The shift toward open models is also driving innovation in specialized applications. Inceptive, backed by Obvious Ventures, is developing foundation models for sequence-based medicines like RNA interference therapies that silence disease-causing genes. The company recently announced a collaboration with Alnylam Pharmaceuticals worth up to $2 billion to advance small interfering RNA design by modeling target messenger RNAs while exploring novel chemical modifications.
Another Obvious-backed company, Inductive Bio, combines AI chemistry assistants with predictive models for absorption, distribution, metabolism, excretion, and toxicity (ADMET) and pharmacokinetics (PK), plus human-relevant digital organ technologies to surface risks earlier. The platform gained external validation in February 2026 when it placed first in the OpenADMET-ExpansionRx blind challenge, a benchmarking competition predicting properties of previously unseen compounds from real-world drug programs.
"A model that's accurate but doesn't change the pace or probability of success in the clinic is meaningless," said Rohan Ganesh, a partner at Obvious Ventures.
Rohan Ganesh, Partner at Obvious Ventures
This emphasis on clinical outcomes reflects a broader maturation in how investors evaluate AI biotech companies. Rather than betting on computational promise alone, leading venture firms are backing companies that can demonstrate tangible improvements in drug discovery timelines and success rates.
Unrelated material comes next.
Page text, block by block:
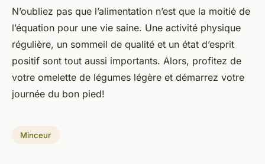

The infrastructure moment for AI-driven drug discovery continues to accelerate, with billion-dollar investments flowing into end-to-end platforms driven by models and compute rather than single drug assets. Underpinning this trend is the proliferation of AI reasoning workflows that accelerate biomedical research and large integrated datasets spanning genomics, transcriptomics, proteomics, and metabolomics, enabling more powerful models of biological complexity for a new era of programmable therapeutics guided by prediction and rational design.
As the AI biology ecosystem grows increasingly crowded, differentiation comes from pursuing problems that others cannot tackle and owning business outcomes that matter in the clinic. The companies winning investment are those that combine cutting-edge AI with deep domain expertise in biology, regulatory pathways, and clinical validation.